▶ **WORK TASK**: Please output the section of the listing below that opens with the line containing "goat-oci-compartment-show - show" and closes with the line containing "SYNOPSIS [57, 148]", exactly and with nothing else.

▶ **TASK INPUTS**:
:::::
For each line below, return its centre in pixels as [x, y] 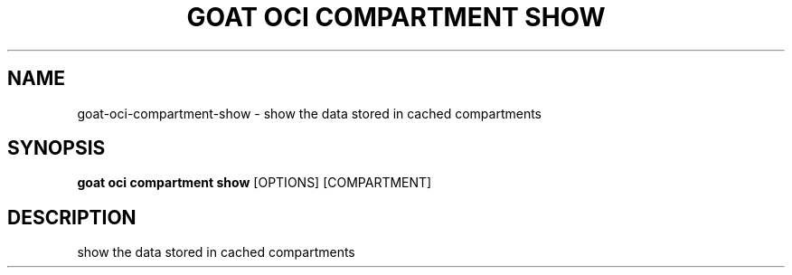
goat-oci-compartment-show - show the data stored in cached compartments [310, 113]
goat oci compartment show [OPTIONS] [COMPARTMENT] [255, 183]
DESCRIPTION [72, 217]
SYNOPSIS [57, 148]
:::::
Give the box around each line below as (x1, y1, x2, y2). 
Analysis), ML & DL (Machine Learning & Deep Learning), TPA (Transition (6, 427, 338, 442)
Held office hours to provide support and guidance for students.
:::::
▶ **SOLUTION FOR THIS EXERCISE**:
goat-oci-compartment-show - show the data stored in cached compartments [310, 113]
goat oci compartment show [OPTIONS] [COMPARTMENT] [255, 183]
DESCRIPTION [72, 217]
SYNOPSIS [57, 148]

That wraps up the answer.